**Problem to solve**
Your answer should be the lines of the data below that contain "services".

[Records drawn from a dataset]
= = = = =

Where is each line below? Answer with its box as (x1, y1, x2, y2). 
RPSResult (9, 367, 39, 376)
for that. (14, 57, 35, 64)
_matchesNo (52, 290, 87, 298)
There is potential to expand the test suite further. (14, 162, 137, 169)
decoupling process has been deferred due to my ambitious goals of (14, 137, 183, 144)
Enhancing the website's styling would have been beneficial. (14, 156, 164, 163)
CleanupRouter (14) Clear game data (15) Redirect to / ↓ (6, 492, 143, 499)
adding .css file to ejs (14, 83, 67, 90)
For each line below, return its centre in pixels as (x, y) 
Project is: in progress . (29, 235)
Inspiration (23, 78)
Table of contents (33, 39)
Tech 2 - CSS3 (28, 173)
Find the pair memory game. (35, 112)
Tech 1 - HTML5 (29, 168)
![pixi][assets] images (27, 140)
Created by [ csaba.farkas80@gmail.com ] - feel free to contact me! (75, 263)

= = = = =

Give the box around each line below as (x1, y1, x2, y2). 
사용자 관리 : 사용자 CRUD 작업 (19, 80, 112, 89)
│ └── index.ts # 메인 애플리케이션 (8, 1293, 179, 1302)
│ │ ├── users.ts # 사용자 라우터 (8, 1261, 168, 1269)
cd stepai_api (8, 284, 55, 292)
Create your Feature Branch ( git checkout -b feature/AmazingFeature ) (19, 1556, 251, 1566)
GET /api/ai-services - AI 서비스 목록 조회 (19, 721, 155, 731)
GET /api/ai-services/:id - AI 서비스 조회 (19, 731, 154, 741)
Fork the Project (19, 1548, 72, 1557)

= = = = =

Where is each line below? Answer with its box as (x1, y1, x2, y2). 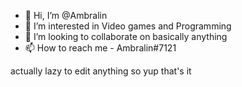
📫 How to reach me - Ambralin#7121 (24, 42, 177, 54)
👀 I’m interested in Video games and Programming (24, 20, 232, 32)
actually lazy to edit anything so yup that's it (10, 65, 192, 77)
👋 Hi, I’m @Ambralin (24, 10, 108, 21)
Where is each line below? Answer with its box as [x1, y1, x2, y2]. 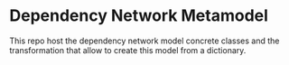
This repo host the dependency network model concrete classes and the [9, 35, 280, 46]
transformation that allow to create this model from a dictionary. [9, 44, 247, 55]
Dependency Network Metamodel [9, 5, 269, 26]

= = = = =

**Your solution**
GET /api/ai-services - AI 서비스 목록 조회 (19, 721, 155, 731)
GET /api/ai-services/:id - AI 서비스 조회 (19, 731, 154, 741)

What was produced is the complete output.